FRANKFURT (Reuters) – Germany’s carmakers only have a 50 percent chance of surviving as leading players in the auto industry unless they transform to meet new regulations and adapt their supply chains, Volkswagen (VOWG_p.DE) Chief Executive Herbert Diess said on Tuesday.
FILE PHOTO: Herbert Diess, Volkswagen’s new CEO, speaks during the Volkswagen Group’s annual general meeting in Berlin, Germany, May 3, 2018. REUTERS/Axel Schmidt
The need to produce batteries and electric cars, rather than combustion engines, and the emergence of new geopolitical threats, is forcing automakers to accelerate deep-seated reforms which pose an existential threat to some players, he said.
“From today’s point of view the chances are perhaps 50-50 that the German auto industry will still belong among the global elite in 10 years’ time,” he said.
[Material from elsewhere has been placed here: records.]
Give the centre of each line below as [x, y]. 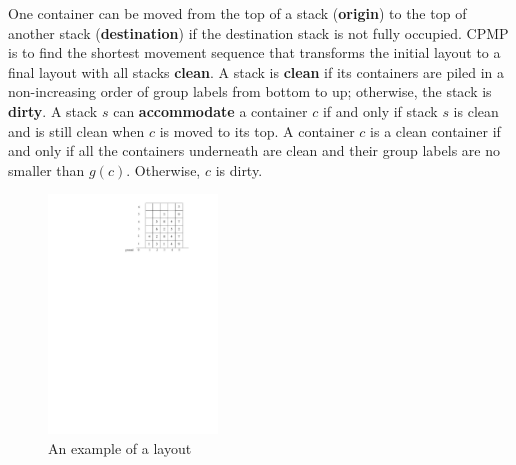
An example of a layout [120, 447]
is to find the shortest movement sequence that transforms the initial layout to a [254, 52]
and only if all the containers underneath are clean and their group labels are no [254, 150]
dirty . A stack [53, 110]
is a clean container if [435, 130]
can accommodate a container [210, 110]
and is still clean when [76, 130]
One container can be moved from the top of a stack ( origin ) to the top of [237, 13]
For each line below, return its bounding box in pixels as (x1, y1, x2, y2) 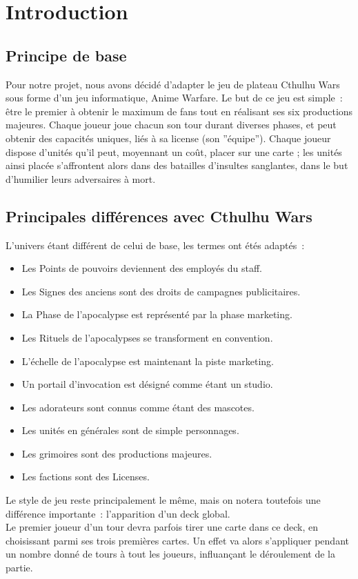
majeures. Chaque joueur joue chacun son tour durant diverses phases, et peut (6, 117, 337, 132)
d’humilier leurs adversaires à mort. (6, 171, 156, 186)
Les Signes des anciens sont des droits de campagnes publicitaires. (21, 284, 301, 298)
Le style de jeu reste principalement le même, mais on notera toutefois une (6, 493, 321, 507)
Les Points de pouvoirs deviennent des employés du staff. (21, 261, 262, 275)
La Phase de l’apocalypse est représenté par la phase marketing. (21, 307, 292, 322)
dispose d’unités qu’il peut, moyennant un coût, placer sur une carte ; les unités (6, 144, 342, 159)
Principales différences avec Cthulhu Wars (6, 205, 312, 226)
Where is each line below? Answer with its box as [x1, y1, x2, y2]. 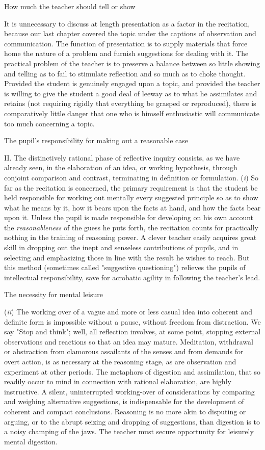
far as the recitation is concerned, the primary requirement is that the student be [4, 182, 258, 193]
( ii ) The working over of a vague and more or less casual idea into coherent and [4, 306, 252, 317]
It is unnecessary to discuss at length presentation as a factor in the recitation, [4, 18, 250, 29]
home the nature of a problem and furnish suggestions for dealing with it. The [4, 48, 249, 59]
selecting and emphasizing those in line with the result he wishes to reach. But [4, 252, 250, 262]
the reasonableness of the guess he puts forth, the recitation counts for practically [4, 222, 258, 232]
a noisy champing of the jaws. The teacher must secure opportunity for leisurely [4, 426, 254, 437]
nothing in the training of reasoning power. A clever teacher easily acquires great [4, 232, 257, 243]
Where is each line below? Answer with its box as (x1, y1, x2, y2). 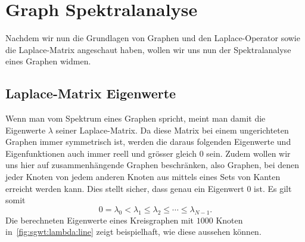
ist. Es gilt (254, 182, 292, 194)
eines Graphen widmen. (5, 55, 91, 67)
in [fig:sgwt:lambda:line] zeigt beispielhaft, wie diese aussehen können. (5, 225, 262, 238)
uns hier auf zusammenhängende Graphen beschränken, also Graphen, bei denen (5, 159, 300, 171)
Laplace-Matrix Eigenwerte (5, 84, 176, 103)
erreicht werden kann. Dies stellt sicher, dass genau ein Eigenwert (5, 182, 244, 194)
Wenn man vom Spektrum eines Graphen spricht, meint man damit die (5, 112, 266, 125)
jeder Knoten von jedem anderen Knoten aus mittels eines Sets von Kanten (5, 170, 281, 183)
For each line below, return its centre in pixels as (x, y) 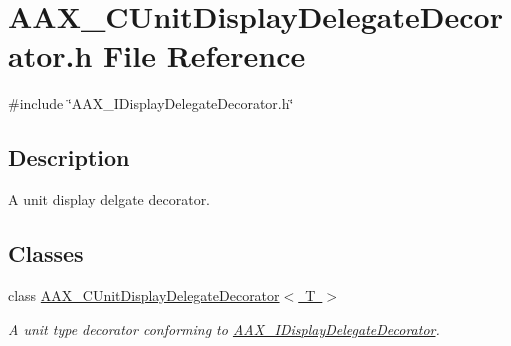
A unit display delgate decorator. (109, 199)
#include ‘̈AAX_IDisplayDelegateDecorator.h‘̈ (151, 103)
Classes (46, 253)
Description (69, 157)
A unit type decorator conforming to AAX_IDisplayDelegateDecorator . (224, 328)
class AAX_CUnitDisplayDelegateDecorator (144, 294)
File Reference (204, 55)
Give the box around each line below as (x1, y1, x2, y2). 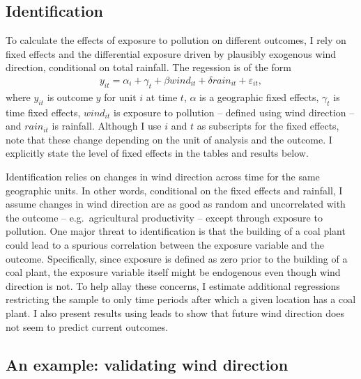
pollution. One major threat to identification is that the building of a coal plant (6, 224, 346, 238)
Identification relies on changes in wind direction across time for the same (6, 169, 320, 183)
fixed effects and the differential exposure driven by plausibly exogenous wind (6, 46, 337, 61)
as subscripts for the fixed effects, (197, 118, 339, 133)
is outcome (47, 89, 93, 104)
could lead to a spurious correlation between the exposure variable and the (6, 237, 324, 252)
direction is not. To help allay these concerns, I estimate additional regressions (6, 278, 340, 293)
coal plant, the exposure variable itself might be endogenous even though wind (6, 265, 341, 279)
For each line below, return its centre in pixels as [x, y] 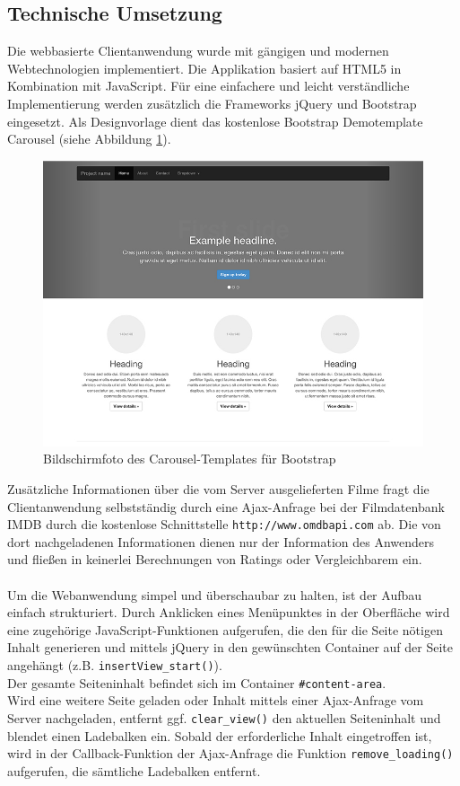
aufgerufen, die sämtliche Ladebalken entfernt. [134, 770]
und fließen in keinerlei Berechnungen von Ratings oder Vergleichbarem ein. [215, 559]
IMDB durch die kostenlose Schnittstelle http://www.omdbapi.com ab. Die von [224, 524]
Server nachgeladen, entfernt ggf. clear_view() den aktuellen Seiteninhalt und [224, 717]
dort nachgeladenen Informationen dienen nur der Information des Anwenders [221, 541]
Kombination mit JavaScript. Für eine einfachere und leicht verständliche [208, 86]
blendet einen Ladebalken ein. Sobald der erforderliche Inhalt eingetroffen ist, [220, 735]
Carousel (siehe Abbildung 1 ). [89, 139]
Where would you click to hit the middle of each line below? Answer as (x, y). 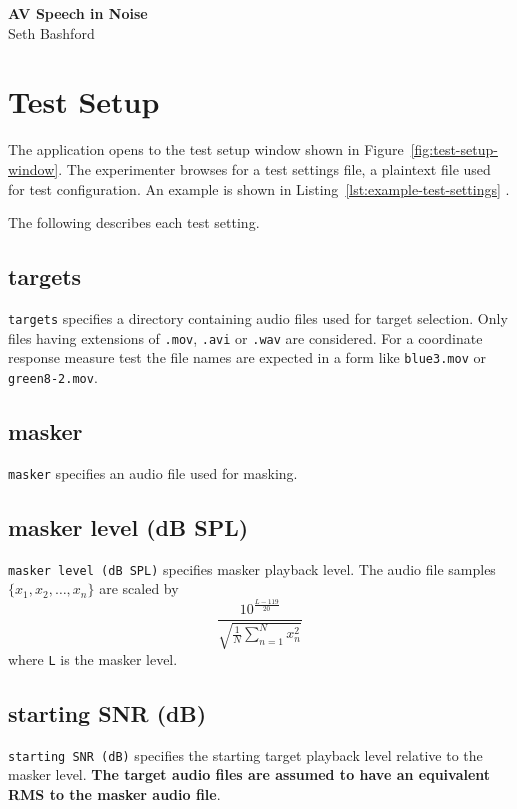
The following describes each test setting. (134, 222)
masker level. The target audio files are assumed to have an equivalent (249, 774)
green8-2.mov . (53, 376)
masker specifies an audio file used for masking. (153, 472)
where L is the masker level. (93, 658)
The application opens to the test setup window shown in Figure (206, 149)
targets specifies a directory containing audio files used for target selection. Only (258, 317)
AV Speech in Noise (78, 13)
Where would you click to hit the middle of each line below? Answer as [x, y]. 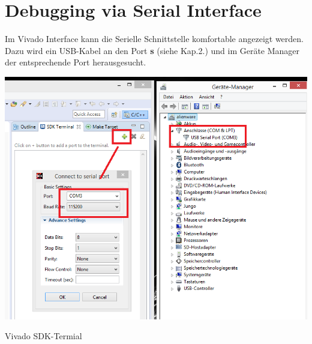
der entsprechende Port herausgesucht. [76, 62]
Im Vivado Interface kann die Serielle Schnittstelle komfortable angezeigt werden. [154, 39]
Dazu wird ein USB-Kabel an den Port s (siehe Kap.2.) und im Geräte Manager [152, 50]
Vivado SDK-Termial [43, 336]
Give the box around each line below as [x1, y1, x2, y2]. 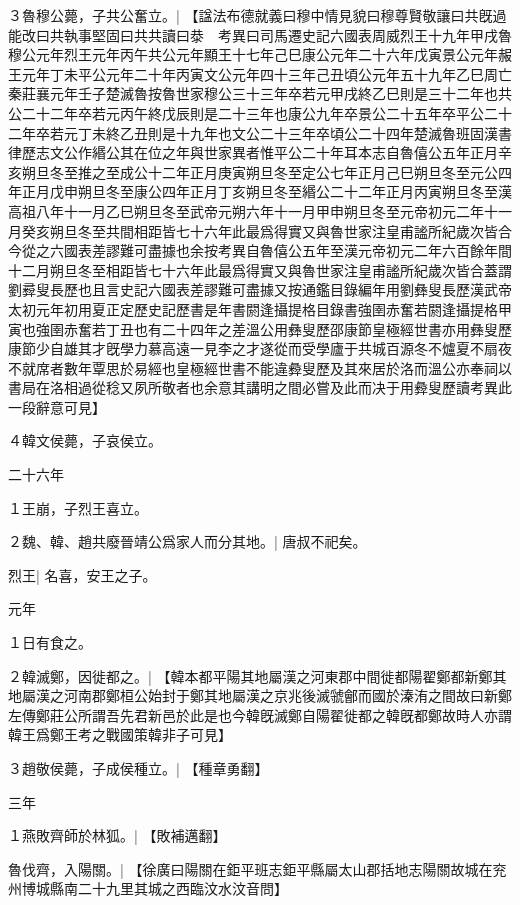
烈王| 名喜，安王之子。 [8, 564, 157, 585]
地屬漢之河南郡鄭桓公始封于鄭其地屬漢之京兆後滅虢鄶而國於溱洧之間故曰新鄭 [8, 685, 512, 706]
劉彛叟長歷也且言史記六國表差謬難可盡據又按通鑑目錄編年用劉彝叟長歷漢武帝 [8, 279, 512, 300]
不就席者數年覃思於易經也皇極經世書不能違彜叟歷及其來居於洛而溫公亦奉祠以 [8, 357, 512, 378]
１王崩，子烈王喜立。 [8, 497, 148, 518]
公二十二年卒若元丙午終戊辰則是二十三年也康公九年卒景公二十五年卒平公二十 [8, 102, 512, 123]
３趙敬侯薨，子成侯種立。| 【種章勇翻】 [8, 758, 269, 778]
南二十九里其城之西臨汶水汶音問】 [63, 878, 288, 899]
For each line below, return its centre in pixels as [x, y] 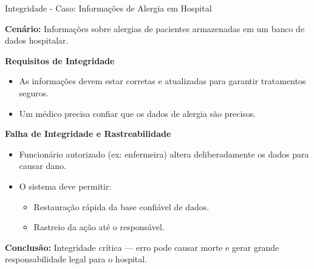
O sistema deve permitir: [65, 186]
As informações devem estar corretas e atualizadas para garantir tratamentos [162, 81]
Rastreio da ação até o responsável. [99, 227]
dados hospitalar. [37, 40]
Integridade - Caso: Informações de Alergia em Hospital [108, 8]
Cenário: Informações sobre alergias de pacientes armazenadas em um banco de [155, 28]
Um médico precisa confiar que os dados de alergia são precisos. [138, 113]
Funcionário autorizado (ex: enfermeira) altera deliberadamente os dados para [164, 154]
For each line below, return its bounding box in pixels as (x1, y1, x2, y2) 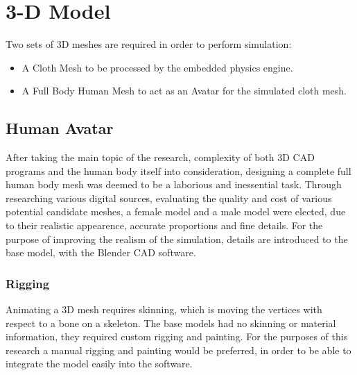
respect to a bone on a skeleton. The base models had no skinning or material (6, 315, 336, 330)
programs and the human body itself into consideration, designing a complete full (6, 163, 351, 178)
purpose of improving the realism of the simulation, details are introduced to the (6, 231, 348, 246)
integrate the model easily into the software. (6, 356, 193, 371)
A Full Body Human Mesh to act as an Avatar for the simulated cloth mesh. (21, 83, 347, 98)
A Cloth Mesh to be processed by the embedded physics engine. (21, 60, 293, 74)
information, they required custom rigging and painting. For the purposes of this (6, 329, 348, 344)
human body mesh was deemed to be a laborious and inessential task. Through (6, 177, 342, 192)
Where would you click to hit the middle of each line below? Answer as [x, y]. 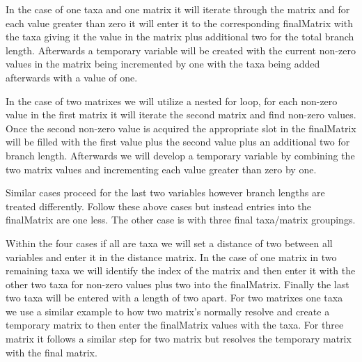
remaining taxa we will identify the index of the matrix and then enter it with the [181, 270]
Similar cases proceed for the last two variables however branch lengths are [165, 192]
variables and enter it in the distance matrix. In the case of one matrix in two [171, 257]
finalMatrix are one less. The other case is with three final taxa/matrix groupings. [181, 220]
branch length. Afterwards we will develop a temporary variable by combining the [180, 155]
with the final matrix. [52, 352]
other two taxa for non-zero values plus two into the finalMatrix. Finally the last [178, 284]
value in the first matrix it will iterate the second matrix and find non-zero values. [181, 115]
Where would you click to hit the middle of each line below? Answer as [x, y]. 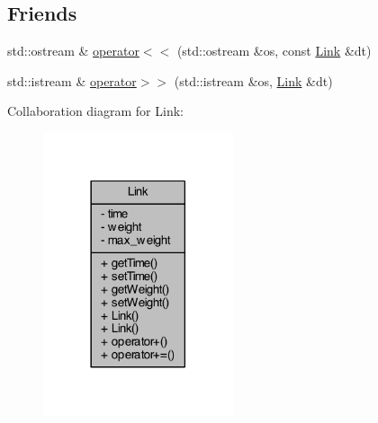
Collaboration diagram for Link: [95, 111]
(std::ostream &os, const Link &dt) [274, 51]
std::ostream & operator [73, 51]
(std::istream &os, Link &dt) [253, 80]
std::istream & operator [72, 80]
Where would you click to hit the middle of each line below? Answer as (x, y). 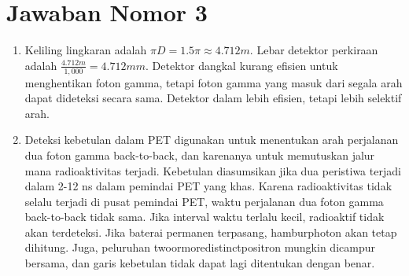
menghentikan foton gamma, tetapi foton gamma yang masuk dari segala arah (214, 82)
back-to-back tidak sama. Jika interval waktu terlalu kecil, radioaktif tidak (204, 217)
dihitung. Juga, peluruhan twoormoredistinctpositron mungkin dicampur (200, 247)
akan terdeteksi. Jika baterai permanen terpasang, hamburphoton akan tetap (211, 232)
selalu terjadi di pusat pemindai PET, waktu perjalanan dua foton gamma (204, 201)
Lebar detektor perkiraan (317, 50)
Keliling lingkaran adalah (86, 50)
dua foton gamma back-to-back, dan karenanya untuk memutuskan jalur (200, 155)
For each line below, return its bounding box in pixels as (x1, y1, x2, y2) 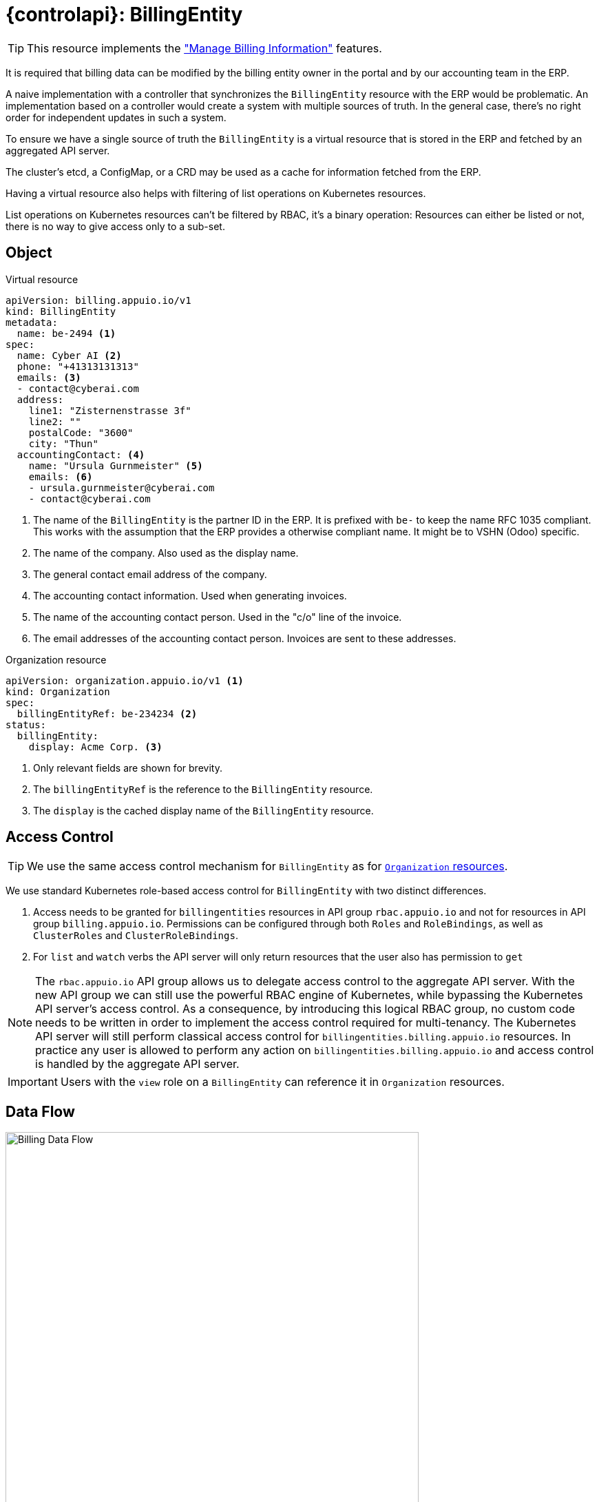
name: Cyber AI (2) (17, 349, 122, 361)
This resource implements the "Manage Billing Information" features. (27, 41, 382, 55)
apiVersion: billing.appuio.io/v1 (6, 294, 191, 306)
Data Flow (6, 1102, 75, 1120)
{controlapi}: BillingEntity (6, 3, 243, 26)
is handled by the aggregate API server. (35, 1057, 240, 1071)
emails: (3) (17, 371, 81, 383)
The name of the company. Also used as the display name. (33, 546, 299, 559)
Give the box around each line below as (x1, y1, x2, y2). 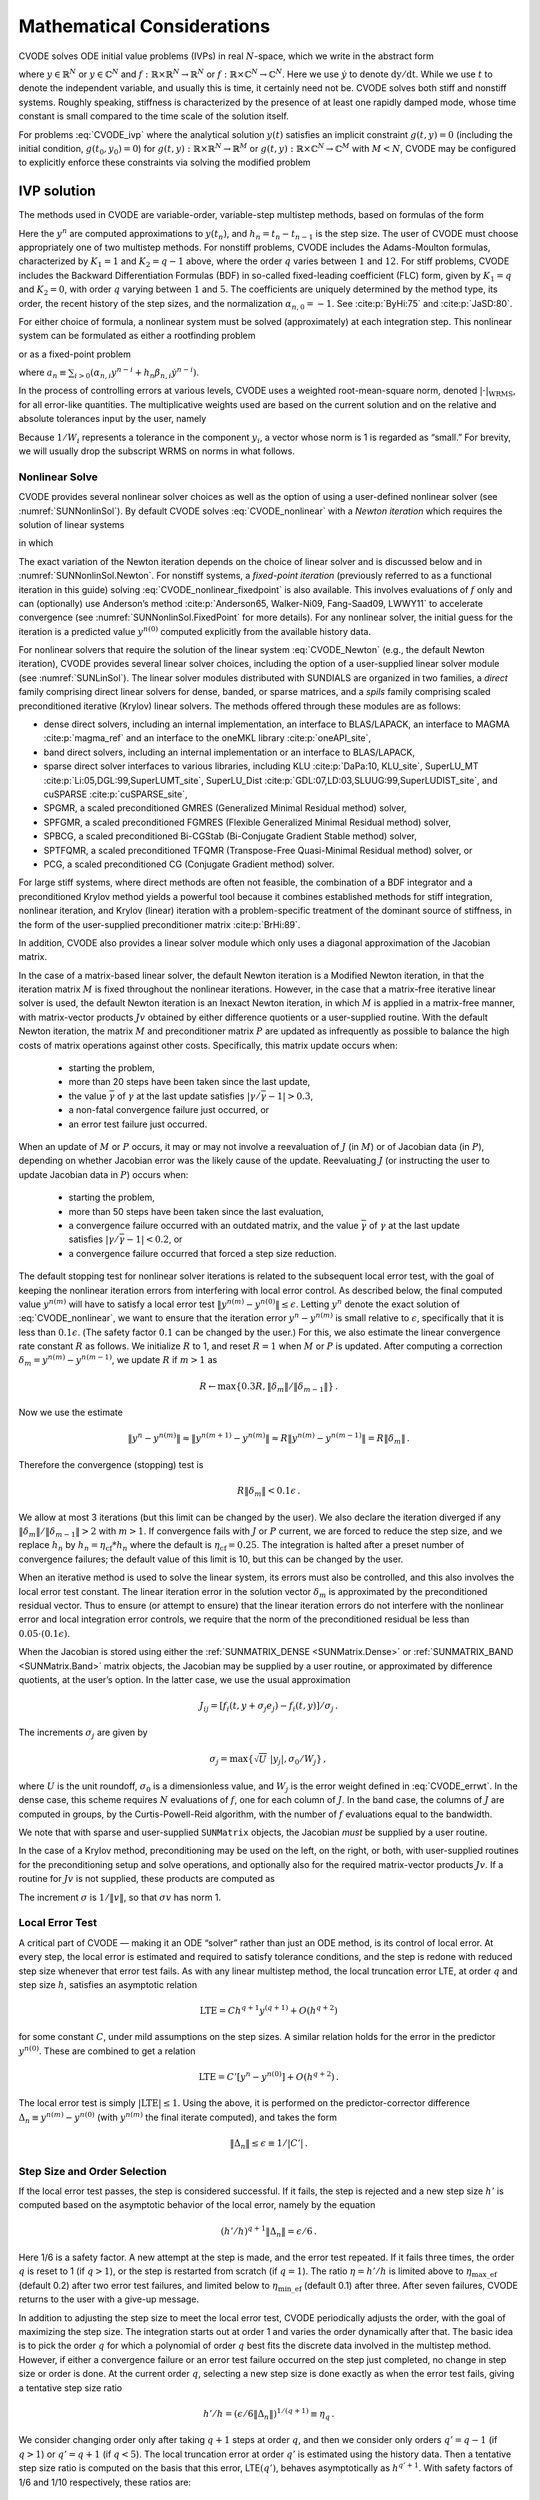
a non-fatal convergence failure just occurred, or (68, 1104, 270, 1116)
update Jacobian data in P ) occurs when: (18, 1168, 189, 1180)
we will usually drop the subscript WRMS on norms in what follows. (18, 445, 295, 457)
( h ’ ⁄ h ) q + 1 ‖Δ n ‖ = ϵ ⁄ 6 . (220, 2223, 317, 2239)
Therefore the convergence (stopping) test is (18, 1458, 204, 1470)
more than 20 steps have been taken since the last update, (68, 1076, 311, 1088)
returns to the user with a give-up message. (18, 2293, 200, 2305)
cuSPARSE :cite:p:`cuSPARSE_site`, (43, 788, 188, 800)
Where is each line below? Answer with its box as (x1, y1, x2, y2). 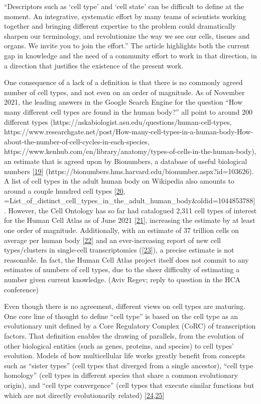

The push to cut carbon dioxide pollution and nitrogen oxide emissions now amounts to a campaign against individual mobility and against cars, Diess said.
“We are all used to the fact that we have flourishing industrial metropolises around the central manufacturing plants of German carmakers and their suppliers, places where people like to live and work, but that’s not guaranteed for eternity,” Diess told a conference in Wolfsburg.
“If you look at the former bastions of the auto industry like Detroit, Oxford-Cowley or Turin, you understand what happens to cities when once powerful corporations and leading industries falter,” he added.